**Material provided:**
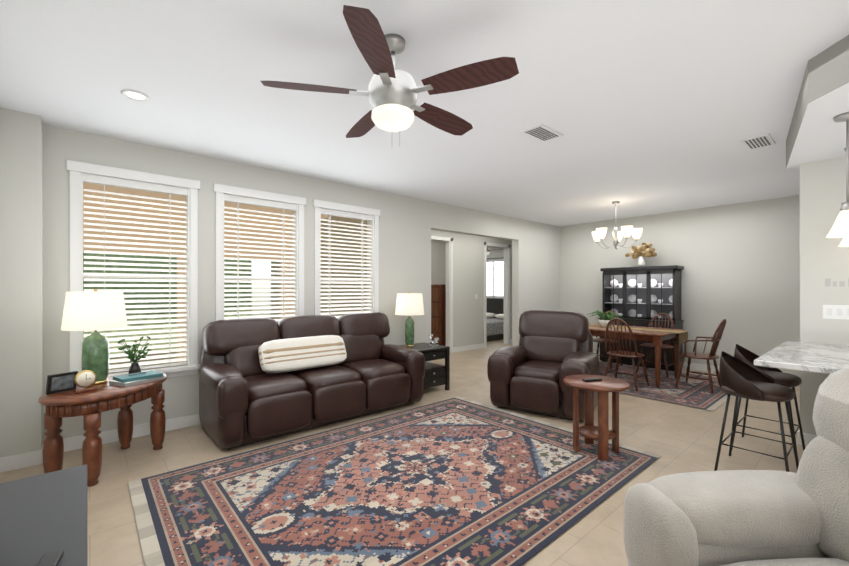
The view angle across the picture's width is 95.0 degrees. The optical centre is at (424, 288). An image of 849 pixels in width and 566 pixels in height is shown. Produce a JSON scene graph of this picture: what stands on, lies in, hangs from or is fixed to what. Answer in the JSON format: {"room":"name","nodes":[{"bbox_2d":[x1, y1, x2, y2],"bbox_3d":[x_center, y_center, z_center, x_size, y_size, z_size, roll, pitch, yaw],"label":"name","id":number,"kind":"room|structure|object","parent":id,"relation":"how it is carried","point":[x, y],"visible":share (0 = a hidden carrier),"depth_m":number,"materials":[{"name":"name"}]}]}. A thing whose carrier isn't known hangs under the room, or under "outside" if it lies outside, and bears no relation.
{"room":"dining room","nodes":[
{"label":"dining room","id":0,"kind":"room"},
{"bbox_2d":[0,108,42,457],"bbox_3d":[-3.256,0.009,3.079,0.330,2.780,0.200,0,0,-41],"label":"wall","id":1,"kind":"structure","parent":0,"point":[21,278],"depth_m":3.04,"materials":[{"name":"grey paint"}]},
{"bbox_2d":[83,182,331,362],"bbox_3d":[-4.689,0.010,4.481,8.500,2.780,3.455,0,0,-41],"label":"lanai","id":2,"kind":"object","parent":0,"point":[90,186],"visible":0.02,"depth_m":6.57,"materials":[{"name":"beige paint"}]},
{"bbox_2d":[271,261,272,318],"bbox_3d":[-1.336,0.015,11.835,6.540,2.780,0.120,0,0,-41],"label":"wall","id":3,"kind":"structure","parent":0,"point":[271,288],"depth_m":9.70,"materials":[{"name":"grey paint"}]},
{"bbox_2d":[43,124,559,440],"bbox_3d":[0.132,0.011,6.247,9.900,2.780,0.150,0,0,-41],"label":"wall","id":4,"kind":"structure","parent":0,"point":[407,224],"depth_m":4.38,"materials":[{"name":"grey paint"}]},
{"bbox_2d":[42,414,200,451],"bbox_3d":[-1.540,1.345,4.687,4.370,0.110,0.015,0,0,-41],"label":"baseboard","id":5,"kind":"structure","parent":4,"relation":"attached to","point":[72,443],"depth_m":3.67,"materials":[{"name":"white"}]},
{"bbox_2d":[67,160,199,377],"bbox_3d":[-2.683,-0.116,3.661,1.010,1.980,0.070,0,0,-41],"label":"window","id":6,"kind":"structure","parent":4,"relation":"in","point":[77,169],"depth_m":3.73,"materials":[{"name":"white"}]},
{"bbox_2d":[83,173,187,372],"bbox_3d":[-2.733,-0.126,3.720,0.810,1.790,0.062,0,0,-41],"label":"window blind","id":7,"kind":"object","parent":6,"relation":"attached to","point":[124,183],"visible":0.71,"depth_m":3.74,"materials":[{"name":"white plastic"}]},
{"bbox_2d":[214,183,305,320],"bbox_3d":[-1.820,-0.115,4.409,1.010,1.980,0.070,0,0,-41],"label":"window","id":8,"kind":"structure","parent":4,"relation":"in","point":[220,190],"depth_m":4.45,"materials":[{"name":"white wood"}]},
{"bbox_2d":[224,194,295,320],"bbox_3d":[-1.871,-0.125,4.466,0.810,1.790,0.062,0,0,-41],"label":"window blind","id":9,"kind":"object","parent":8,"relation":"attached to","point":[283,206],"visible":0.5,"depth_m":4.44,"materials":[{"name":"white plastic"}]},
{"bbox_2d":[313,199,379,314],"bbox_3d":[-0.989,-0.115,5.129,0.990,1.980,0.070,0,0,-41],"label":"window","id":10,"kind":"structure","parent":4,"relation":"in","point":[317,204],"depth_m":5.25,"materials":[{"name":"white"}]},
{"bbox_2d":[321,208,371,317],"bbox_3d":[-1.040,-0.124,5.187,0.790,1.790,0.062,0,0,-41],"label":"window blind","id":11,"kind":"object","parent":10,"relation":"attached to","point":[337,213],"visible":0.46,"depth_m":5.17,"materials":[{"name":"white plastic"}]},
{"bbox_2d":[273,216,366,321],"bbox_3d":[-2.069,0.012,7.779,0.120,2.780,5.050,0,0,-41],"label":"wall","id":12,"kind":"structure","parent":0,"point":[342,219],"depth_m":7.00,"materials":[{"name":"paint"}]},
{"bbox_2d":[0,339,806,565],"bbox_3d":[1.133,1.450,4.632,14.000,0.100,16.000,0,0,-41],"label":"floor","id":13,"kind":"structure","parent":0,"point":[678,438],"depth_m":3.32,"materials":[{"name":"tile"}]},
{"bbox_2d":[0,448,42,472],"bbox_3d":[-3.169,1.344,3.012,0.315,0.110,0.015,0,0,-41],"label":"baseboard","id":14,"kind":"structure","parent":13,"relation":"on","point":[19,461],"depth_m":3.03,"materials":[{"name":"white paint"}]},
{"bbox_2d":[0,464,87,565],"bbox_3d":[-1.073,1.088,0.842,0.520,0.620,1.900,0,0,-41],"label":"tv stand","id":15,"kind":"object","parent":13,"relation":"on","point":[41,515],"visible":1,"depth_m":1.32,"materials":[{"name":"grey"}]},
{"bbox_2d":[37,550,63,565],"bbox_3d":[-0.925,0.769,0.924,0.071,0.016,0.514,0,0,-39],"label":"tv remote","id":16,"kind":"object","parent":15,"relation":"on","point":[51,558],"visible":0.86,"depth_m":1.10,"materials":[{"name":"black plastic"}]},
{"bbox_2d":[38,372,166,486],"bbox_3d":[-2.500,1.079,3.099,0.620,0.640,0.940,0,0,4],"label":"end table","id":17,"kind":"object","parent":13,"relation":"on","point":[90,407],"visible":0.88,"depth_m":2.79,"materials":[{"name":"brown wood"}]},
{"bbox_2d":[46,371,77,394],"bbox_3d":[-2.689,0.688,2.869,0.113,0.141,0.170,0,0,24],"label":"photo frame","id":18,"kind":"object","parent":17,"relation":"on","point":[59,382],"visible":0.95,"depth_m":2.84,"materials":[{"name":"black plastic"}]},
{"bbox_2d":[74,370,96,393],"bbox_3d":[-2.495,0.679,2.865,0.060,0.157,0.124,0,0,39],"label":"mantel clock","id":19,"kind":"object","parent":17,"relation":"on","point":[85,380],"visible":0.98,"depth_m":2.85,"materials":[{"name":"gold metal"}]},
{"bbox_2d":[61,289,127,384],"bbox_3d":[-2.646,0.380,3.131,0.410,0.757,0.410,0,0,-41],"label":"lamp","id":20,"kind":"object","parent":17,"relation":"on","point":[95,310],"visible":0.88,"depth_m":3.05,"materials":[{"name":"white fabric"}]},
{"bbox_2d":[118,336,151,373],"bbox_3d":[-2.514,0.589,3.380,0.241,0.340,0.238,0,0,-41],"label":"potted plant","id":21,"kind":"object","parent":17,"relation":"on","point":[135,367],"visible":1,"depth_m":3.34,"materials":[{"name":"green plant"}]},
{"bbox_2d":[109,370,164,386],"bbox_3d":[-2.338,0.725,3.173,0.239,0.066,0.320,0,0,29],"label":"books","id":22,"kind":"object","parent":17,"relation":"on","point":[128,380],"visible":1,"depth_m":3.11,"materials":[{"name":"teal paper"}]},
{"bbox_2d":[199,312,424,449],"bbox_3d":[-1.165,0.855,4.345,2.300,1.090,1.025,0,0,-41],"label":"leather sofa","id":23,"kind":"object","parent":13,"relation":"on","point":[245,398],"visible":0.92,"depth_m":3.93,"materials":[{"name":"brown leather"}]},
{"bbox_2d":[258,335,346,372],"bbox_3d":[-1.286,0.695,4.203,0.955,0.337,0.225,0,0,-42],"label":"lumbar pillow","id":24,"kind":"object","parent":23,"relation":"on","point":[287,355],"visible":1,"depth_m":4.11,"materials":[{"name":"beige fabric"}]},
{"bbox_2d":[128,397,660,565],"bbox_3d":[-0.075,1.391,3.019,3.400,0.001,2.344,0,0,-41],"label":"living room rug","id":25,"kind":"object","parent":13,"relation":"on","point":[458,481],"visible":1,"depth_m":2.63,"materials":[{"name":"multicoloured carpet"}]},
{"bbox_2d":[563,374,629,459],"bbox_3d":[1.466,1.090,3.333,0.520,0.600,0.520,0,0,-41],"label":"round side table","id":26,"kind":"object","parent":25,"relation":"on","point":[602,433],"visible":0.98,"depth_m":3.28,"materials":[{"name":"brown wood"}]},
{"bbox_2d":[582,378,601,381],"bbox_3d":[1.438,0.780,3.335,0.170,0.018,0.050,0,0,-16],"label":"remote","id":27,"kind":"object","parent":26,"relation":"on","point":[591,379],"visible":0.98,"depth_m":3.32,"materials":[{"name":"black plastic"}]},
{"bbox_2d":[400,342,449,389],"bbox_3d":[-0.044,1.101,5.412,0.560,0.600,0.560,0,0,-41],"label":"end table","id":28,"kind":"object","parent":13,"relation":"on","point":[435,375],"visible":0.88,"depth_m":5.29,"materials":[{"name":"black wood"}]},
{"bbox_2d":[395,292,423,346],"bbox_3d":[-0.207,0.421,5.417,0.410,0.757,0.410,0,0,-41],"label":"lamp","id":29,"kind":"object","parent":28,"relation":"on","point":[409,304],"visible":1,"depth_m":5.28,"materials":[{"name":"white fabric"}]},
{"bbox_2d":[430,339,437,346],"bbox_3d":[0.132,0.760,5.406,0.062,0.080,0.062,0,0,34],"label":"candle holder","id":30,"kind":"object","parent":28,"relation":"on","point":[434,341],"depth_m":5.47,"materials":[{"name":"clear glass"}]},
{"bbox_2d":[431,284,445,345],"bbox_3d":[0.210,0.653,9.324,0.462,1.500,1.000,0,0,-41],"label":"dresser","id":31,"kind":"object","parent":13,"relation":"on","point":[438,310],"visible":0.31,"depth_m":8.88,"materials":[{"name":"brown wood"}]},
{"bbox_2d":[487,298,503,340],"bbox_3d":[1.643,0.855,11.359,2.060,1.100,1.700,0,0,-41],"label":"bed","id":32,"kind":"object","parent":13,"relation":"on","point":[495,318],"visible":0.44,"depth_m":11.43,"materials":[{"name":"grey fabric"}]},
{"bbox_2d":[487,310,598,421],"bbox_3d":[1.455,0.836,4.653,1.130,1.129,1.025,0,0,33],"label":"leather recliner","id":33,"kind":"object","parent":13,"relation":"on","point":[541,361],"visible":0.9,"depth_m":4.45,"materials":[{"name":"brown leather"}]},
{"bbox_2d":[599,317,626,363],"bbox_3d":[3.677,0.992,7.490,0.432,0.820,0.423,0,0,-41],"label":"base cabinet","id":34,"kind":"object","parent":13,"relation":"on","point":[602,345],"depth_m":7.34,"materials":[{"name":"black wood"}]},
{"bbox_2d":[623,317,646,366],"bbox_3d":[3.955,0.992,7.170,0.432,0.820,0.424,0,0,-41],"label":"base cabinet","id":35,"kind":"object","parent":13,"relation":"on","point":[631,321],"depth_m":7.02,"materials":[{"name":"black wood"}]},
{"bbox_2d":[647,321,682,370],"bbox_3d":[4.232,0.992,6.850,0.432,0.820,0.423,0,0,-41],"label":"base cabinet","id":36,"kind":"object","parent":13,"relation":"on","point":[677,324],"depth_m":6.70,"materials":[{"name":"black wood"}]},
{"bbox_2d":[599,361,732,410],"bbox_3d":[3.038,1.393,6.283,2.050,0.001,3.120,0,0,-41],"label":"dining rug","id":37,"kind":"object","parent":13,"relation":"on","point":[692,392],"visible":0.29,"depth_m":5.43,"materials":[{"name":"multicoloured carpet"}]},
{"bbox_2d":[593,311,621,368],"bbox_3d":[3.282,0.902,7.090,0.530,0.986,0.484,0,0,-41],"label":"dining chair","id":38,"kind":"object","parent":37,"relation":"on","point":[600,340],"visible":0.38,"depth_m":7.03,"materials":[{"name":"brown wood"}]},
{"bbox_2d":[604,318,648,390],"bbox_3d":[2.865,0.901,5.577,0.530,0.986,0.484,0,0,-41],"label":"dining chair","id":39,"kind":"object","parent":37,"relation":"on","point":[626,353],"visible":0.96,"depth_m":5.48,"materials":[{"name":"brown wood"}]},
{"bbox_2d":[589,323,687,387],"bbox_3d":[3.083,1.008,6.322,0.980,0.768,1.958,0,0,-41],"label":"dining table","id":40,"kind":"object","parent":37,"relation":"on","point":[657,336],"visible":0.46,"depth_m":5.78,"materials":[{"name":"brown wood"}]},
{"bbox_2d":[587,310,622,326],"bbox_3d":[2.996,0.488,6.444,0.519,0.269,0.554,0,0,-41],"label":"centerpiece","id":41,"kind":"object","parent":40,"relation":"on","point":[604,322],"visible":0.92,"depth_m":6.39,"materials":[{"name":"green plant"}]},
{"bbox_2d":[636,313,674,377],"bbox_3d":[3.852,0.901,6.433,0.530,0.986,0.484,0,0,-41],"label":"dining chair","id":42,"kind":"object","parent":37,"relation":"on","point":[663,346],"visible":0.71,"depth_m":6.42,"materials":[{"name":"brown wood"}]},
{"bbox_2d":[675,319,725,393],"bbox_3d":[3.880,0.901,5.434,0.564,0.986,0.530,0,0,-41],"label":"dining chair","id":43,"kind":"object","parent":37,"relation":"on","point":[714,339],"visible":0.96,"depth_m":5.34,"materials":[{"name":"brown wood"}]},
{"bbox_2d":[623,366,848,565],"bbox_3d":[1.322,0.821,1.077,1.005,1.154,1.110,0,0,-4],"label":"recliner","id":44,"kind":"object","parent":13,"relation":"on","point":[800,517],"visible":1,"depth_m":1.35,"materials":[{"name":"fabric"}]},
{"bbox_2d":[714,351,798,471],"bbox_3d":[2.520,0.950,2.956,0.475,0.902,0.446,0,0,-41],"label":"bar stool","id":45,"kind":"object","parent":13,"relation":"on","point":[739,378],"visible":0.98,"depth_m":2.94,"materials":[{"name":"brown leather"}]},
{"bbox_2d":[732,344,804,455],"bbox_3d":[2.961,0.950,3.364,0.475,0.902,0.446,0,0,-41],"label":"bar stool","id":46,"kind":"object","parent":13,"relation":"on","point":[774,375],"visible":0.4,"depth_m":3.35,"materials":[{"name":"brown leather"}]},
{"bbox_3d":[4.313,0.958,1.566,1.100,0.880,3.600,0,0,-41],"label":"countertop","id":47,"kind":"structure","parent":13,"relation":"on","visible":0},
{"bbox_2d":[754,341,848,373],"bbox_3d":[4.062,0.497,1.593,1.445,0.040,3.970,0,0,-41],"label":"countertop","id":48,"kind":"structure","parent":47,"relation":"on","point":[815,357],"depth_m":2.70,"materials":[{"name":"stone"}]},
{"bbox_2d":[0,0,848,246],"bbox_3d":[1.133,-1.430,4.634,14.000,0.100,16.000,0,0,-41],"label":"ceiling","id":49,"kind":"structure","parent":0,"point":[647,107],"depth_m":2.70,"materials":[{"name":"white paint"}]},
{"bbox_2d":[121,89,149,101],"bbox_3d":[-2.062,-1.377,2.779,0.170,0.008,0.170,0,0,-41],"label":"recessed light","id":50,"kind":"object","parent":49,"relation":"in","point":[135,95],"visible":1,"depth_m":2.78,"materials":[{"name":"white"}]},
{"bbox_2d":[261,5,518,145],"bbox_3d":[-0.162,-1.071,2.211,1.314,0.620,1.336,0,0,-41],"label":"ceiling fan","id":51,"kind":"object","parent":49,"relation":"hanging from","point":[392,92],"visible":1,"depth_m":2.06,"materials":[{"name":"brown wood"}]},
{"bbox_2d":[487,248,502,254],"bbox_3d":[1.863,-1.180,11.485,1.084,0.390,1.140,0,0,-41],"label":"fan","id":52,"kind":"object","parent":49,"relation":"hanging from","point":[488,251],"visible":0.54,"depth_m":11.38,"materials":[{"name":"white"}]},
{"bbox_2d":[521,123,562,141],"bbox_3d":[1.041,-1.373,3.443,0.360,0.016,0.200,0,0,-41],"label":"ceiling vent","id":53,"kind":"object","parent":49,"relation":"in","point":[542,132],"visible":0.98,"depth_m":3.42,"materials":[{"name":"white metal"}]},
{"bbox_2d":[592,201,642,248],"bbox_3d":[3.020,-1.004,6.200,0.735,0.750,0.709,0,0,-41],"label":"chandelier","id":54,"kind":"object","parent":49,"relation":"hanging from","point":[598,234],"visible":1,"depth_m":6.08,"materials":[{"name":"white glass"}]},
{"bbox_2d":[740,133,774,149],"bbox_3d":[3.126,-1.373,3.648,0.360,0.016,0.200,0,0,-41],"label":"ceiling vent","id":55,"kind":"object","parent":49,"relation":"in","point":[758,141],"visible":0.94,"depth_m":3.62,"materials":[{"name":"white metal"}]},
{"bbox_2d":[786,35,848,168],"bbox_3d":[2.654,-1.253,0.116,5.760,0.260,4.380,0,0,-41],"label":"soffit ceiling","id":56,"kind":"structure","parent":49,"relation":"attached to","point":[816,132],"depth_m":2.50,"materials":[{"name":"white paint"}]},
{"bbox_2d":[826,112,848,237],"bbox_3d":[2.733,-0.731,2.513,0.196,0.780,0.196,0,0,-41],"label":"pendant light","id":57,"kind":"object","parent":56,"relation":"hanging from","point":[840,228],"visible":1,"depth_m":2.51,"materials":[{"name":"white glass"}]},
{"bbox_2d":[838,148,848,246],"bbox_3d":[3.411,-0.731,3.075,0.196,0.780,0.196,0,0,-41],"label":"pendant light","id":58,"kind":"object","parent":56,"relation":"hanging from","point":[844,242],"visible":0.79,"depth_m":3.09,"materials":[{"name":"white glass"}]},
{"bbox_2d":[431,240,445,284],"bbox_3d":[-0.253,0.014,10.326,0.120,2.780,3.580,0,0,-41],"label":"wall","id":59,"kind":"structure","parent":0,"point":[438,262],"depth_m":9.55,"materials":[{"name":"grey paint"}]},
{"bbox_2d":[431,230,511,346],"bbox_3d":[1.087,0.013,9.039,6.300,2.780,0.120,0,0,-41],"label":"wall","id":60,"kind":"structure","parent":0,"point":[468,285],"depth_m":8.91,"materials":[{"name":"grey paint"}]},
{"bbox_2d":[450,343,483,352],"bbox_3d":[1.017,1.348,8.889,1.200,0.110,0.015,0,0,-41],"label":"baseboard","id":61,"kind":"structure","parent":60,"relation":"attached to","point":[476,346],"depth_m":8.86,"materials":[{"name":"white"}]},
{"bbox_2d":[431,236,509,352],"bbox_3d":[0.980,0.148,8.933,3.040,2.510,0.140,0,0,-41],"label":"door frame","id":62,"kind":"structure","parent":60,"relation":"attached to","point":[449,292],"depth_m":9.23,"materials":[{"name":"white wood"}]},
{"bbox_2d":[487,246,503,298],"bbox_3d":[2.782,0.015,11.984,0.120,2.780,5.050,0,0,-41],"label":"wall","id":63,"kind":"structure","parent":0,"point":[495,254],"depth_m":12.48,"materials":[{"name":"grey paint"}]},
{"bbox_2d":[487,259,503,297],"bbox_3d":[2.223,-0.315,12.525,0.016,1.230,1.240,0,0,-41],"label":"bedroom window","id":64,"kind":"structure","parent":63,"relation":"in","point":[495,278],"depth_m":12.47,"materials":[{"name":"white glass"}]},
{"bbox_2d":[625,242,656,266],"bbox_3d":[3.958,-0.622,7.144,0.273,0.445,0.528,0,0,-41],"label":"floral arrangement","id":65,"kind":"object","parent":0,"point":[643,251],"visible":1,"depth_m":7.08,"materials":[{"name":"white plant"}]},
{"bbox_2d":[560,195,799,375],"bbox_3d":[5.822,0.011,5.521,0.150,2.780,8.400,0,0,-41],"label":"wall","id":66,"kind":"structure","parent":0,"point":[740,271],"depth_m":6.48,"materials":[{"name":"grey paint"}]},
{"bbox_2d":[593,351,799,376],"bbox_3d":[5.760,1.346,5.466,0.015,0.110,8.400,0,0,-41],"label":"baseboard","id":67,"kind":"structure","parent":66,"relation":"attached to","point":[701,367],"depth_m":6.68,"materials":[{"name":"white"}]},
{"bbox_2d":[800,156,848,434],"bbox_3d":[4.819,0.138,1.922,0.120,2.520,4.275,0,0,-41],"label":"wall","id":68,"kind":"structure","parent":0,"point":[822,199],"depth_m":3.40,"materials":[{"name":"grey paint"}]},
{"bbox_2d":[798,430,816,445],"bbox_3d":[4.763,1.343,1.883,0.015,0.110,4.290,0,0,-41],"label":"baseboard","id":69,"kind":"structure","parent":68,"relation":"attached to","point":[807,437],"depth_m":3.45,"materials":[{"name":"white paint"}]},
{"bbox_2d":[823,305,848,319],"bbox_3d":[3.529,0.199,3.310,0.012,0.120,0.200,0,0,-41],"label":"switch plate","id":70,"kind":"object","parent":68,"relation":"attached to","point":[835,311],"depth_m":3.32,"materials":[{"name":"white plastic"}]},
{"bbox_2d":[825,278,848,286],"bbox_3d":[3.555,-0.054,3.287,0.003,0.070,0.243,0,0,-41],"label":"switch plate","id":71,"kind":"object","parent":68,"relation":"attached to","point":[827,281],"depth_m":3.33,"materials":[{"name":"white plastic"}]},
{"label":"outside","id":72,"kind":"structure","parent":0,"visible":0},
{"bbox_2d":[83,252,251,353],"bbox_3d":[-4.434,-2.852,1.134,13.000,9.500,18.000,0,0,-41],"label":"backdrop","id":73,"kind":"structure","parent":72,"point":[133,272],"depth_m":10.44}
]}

**Assignment:** Wherever the word "countertop" appears in the entries above, copy that line.

**Answer below:**
{"bbox_3d":[4.313,0.958,1.566,1.100,0.880,3.600,0,0,-41],"label":"countertop","id":47,"kind":"structure","parent":13,"relation":"on","visible":0},
{"bbox_2d":[754,341,848,373],"bbox_3d":[4.062,0.497,1.593,1.445,0.040,3.970,0,0,-41],"label":"countertop","id":48,"kind":"structure","parent":47,"relation":"on","point":[815,357],"depth_m":2.70,"materials":[{"name":"stone"}]},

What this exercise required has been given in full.